**DATA EXTRACTS**.
=====

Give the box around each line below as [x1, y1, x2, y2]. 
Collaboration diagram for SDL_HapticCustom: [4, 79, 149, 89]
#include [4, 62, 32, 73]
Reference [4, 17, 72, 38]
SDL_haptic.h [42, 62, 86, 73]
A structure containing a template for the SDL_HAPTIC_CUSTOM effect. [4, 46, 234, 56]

=====

**PROBLEM TO SOLVE**.
Your reply should be a verbatim retyping of the lines from the one that holds "#include [4, 62, 32, 73]" through the last line of the entries.

**COMPLETED TASK**.
#include [4, 62, 32, 73]
Reference [4, 17, 72, 38]
SDL_haptic.h [42, 62, 86, 73]
A structure containing a template for the SDL_HAPTIC_CUSTOM effect. [4, 46, 234, 56]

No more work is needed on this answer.